* _Exercise details_
Transcribe the entries below exactly, starting with the line that has "pixels as [x, y]" and stopping after the line that has "the monkeys frightened"; no pictures belong in the copy.

Stored items:
###

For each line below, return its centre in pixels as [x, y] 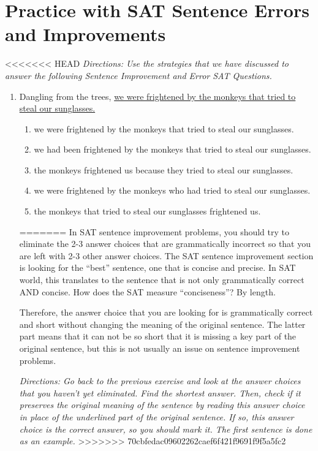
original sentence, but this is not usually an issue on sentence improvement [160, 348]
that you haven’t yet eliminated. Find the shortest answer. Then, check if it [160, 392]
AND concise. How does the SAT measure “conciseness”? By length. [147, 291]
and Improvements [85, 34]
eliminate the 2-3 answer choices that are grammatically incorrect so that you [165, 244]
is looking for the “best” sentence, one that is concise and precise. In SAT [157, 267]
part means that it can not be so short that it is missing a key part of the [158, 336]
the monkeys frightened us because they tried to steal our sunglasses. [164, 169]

###

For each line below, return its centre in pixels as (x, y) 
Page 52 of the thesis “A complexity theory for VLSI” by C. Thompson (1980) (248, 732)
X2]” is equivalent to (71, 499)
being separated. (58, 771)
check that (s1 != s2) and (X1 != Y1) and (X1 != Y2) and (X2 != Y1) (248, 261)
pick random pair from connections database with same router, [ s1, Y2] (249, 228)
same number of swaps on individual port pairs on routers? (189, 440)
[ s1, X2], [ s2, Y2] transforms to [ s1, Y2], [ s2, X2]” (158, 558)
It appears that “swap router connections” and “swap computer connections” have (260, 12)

###

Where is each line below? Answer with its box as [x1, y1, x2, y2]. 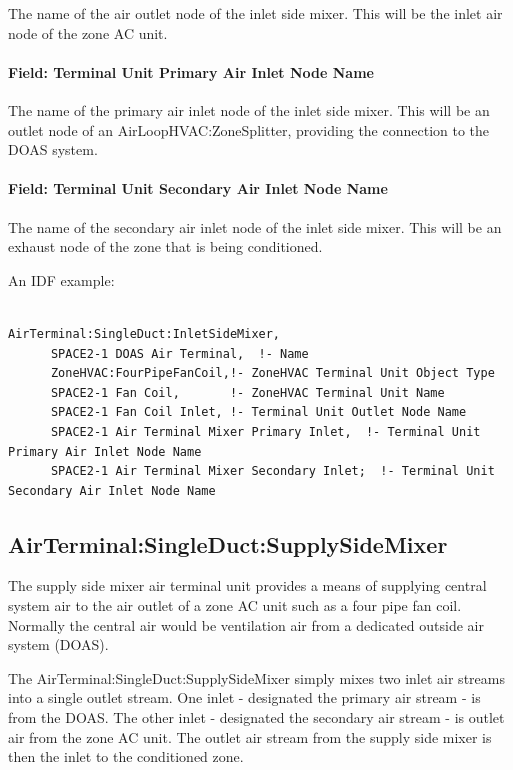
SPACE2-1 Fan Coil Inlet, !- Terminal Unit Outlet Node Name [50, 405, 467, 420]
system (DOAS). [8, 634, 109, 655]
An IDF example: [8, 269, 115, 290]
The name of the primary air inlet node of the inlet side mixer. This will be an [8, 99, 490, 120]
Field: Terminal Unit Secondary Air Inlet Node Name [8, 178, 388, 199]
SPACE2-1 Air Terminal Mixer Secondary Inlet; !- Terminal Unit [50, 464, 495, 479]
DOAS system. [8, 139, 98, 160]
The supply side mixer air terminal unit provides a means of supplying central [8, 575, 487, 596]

###

* _Solution_
For each line below, return its centre in pixels as [x, y] 
original sentence, but this is not usually an issue on sentence improvement [160, 348]
that you haven’t yet eliminated. Find the shortest answer. Then, check if it [160, 392]
AND concise. How does the SAT measure “conciseness”? By length. [147, 291]
and Improvements [85, 34]
eliminate the 2-3 answer choices that are grammatically incorrect so that you [165, 244]
is looking for the “best” sentence, one that is concise and precise. In SAT [157, 267]
part means that it can not be so short that it is missing a key part of the [158, 336]
the monkeys frightened us because they tried to steal our sunglasses. [164, 169]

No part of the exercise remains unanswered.